Let $S$ be a surface in $\mathbb{R}^3$ defined by the graph $z=f(x,y)$ of a smooth function $f: \mathbb{R}^2 \to \mathbb{R}$. Suppose furthermore that $S$ satisfies the second-derivative test for a local max or min at a critical point $p^* = (x^*,y^*)$; i.e. the Hessian matrix $H(x,y)$ of $f$ satisfies
det$(H)>0$, and either $H_{xx}>0$ or $H_{xx}<0$
when evaluated at $p^*$.
I'm looking for a proof (or counterexample) of the following statement:
Suppose $f(x^*,y^*)=c^*$. Then horizontal slices $f(x,y) = c$ include closed curves for values of $c$ sufficiently close to $c^*$ on either the right or the left.

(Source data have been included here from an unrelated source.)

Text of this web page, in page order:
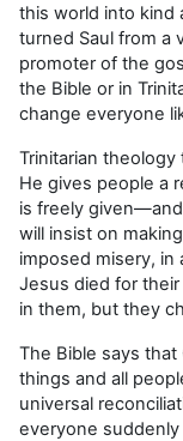
this world into kind
turned Saul from a
promoter of the
the Bible or in
change everyone
Trinitarian
He gives people a
is freely
will insist on
imposed misery, in
Jesus died for their
in them, but they
The Bible says
things and all
universal
everyone
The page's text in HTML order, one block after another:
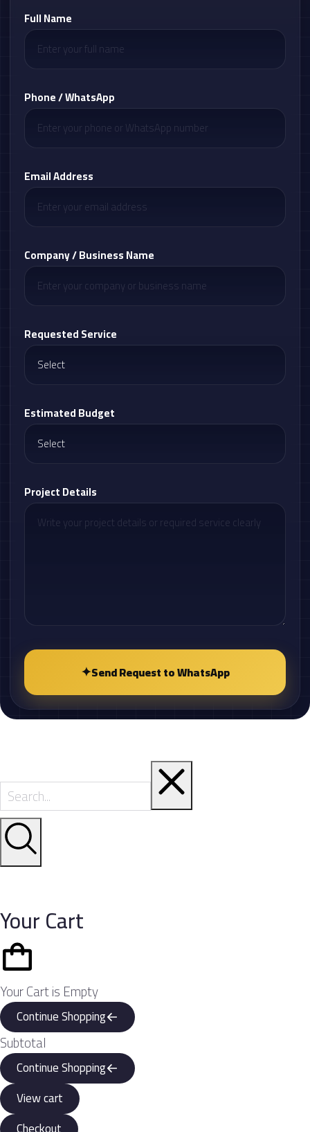
Full Name
Phone / WhatsApp
Email Address
Company / Business Name
Requested Service
Estimated Budget
Project Details
✦Send Request to WhatsApp
Your Cart
Your Cart is Empty
Continue Shopping
Subtotal
Continue Shopping
View cart
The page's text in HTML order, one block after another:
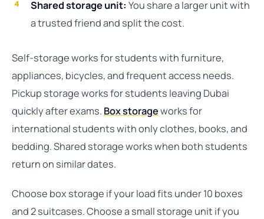
Shared storage unit: You share a larger unit with
a trusted friend and split the cost.
Self-storage works for students with furniture,
appliances, bicycles, and frequent access needs.
Pickup storage works for students leaving Dubai
quickly after exams. Box storageworks for
international students with only clothes, books, and
bedding. Shared storage works when both students
return on similar dates.
Choose box storage if your load fits under 10 boxes
and 2 suitcases. Choose a small storage unit if you
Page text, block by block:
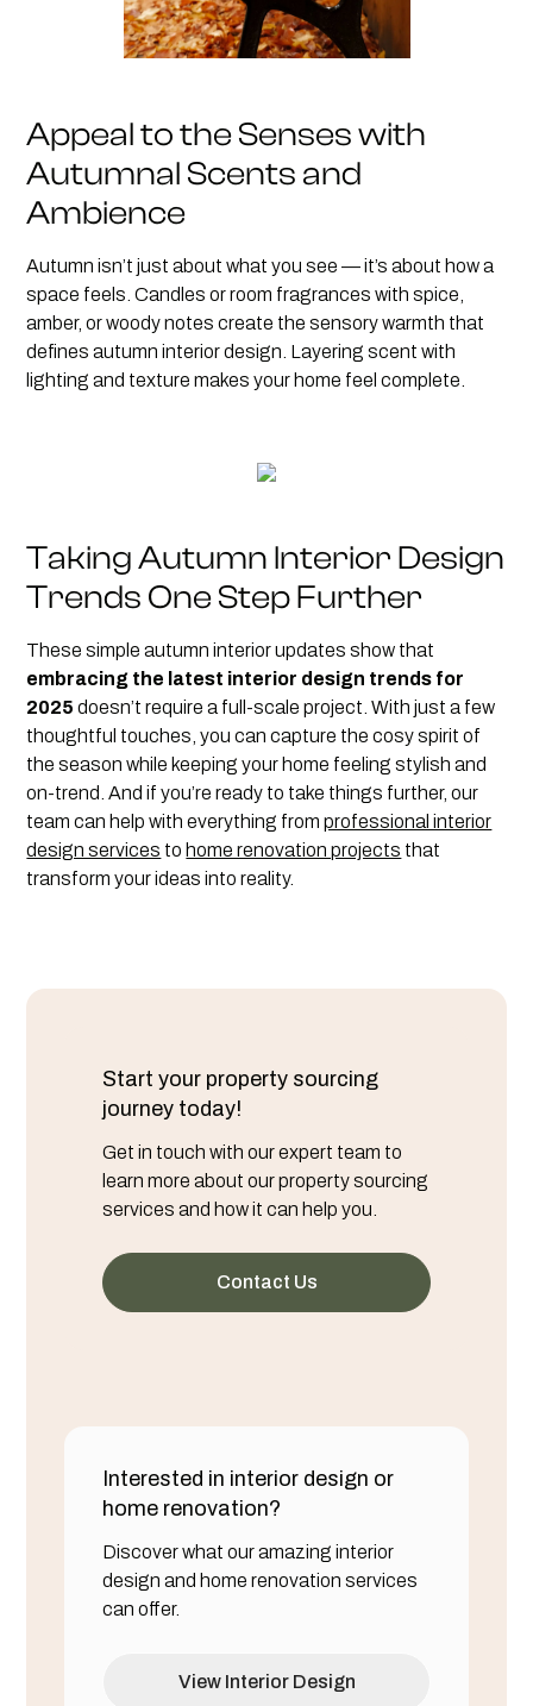
Appeal to the Senses with
Autumnal Scents and
Ambience
Autumn isn’t just about what you see — it’s about how a
space feels. Candles or room fragrances with spice,
amber, or woody notes create the sensory warmth that
defines autumn interior design. Layering scent with
lighting and texture makes your home feel complete.
Taking Autumn Interior Design
Trends One Step Further
These simple autumn interior updates show that
embracing the latest interior design trends for
2025 doesn’t require a full-scale project. With just a few
thoughtful touches, you can capture the cosy spirit of
the season while keeping your home feeling stylish and
on-trend. And if you’re ready to take things further, our
team can help with everything from professional interior
design services to home renovation projects that
transform your ideas into reality.
Start your property sourcing
journey today!
Get in touch with our expert team to
learn more about our property sourcing
services and how it can help you.
Contact Us
Interested in interior design or
home renovation?
Discover what our amazing interior
design and home renovation services
can offer.
View Interior Design
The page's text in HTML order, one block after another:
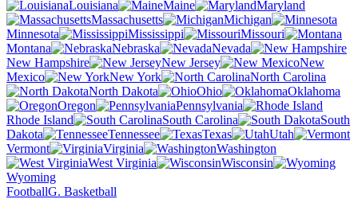
Louisiana
Maine
Maryland
Massachusetts
Michigan
Minnesota
Mississippi
Missouri
Montana
Nebraska
Nevada
New Hampshire
New Jersey
New
Mexico
New York
North Carolina
North Dakota
Ohio
Oklahoma
Oregon
Pennsylvania
Rhode Island
South Carolina
South
Dakota
Tennessee Texas
Utah
Vermont
Virginia
Washington
West Virginia
Wisconsin
Wyoming
FootballG. Basketball
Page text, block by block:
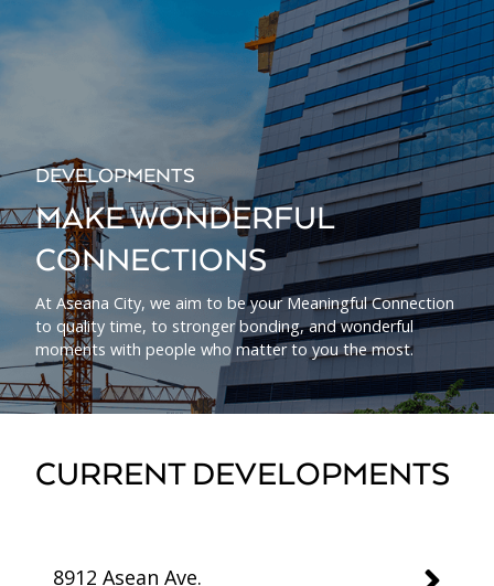
DEVELOPMENTS
MAKE WONDERFUL
CONNECTIONS
At Aseana City, we aim to be your Meaningful Connection
to quality time, to stronger bonding, and wonderful
moments with people who matter to you the most.
CURRENT DEVELOPMENTS
8912 Asean Ave.
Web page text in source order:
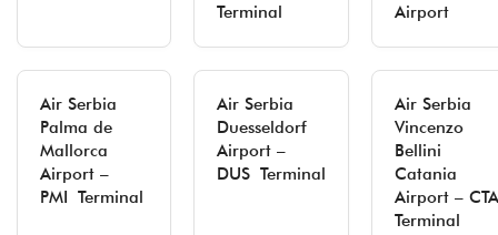
Terminal
Airport
Air Serbia
Palma de
Mallorca
Airport –
PMI Terminal
Air Serbia
Duesseldorf
Airport –
DUS Terminal
Air Serbia
Vincenzo
Bellini
Catania
Airport – CTA
Terminal

This is obvious for elliptic paraboloids $f(x,y) = x^2/a^2+y^2/b^2$. Otherwise we can Taylor expand around the critical point so that the nontrivial leading-order terms are quadratic in $x$ and $y$, but it's not clear how to show that the intersections contain 'just slightly perturbed ellipses near $p^*$' in that case.
So here is a sketch.
For simplicity, let us consider the case where $f:\mathbb{R}^2\to\mathbb{R}$ attains a local minimum at $p=(0,0)$ with $f(p)=0$. By virtue of the inverse function theorem (for $Df$), $0$ is an isolated critical point of $f$, and so, we may restrict $f$ to a small ball around $0$ and assume that $0$ is the only critical point. Restricting the domain of $f$ further, we may also assume that there exist $\delta>0$ and $\epsilon>0$ such that for any $q$ in the domain with $|q|>\delta$ we have $f(q)>\epsilon$ (this can be shown, for example, by Taylor's theorem).
Now, let $0<a<\epsilon$ lie in the image of $f$. Then $a$ is a regular value, and so, the level set $f^{-1}(a)$ is a regular curve. On the other hand, this level set is closed (as a subset of $\mathbb{R}^2$) and contained in the closed $\delta$-ball around zero and hence compact.